Por mi trabajo (atiendo niños con trastornos del desarrollo), pienso en el futuro de mis hijos y trato de darles lo mejor dentro de mis posibilidades para que sean plenos y felices. No me aterra faltar un día a clases, ni llevar el uniforme incompleto, ni que no tengan actividades extracurriculares que llenen su agenda semanal, porque he descubierto que la escuela no es lo único en la vida. Como tampoco lo es un trabajo “estable”. Aprendí, como hija y como profesionista, que lo único que se necesita para emprender es saber que todo puede hacerse si persistimos en el intento.
Cada mamá tiene sus propias luchas cuando busca la felicidad de sus hijos. Habrá quien ocupe mucho tiempo preparando comida, mientras otra de nosotras anda llevando y trayendo niños de una clase para otra. Habrá quien los deje en la estancia por horas para poder trabajar, mientras otra cambió su trabajo de maestra por el de intendente, para ir solo en fin de semana y acompañar a sus hijos el resto de los días. Está la mamá hablando maravillas de un padre ausente o aquella que ha tenido que enfrentar un divorcio después de un diagnóstico de discapacidad para su hijo. Hay una mamá, también, buscando por todos los medios la causa de inestabilidad de un hijo adoptivo, la que ha tenido que cuidar de su nieto o la que tarda horas en asegurarse que su hijo coma un poco, por alguna disfagia.

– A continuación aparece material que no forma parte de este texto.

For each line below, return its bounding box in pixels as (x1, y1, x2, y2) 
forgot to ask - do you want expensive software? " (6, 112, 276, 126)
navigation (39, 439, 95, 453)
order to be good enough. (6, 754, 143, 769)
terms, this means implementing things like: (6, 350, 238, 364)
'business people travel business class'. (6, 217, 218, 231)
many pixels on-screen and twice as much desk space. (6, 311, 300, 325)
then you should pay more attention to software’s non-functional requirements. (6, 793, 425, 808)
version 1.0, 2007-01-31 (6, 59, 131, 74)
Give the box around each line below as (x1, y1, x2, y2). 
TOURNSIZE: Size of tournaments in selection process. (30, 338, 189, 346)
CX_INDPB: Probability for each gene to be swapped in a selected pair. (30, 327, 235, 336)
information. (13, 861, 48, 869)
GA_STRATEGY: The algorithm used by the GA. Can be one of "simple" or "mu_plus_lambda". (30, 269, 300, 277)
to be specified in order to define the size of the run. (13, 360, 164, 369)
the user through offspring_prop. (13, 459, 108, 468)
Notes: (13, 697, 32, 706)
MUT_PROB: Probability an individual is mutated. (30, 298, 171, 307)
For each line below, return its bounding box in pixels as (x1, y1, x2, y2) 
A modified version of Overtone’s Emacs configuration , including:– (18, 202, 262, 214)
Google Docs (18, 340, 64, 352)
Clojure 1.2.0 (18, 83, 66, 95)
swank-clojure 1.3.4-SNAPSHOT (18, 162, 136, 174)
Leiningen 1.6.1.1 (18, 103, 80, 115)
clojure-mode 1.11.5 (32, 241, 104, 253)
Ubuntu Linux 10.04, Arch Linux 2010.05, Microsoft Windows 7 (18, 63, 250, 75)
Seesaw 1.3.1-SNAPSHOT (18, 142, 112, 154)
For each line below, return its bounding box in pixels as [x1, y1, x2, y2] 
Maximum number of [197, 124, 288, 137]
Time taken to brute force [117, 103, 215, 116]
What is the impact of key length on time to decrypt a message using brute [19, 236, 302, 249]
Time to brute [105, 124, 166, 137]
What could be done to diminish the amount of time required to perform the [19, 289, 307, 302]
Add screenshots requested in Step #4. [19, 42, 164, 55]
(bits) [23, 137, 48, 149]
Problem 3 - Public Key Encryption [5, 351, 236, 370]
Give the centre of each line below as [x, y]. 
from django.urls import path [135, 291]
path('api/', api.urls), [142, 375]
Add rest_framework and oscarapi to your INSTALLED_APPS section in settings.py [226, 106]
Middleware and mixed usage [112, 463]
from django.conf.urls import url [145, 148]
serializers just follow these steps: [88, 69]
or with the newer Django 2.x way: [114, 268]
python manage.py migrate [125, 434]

Estas luchas son genuinas. Es por eso que nadie puede decir si lo que decidimos cada día es correcto o incorrecto. Estamos acompañando a nuestros hijos mientras resuelven, quizá, nuestras mismas dudas sobre la vida. El cómo lo hacemos es un asunto personal, diario y único. Que nos cause incertidumbre, que nos quite el sueño, que nos angustie y nos haga sentir culpables a cada rato, es natural. Está en juego la salud, la felicidad y el bienestar de quienes más amamos.
¡Feliz día para todas nosotras! Y si andamos con los zapatos sucios, discúlpenos, estuvimos ocupados haciendo pozos en la tierra.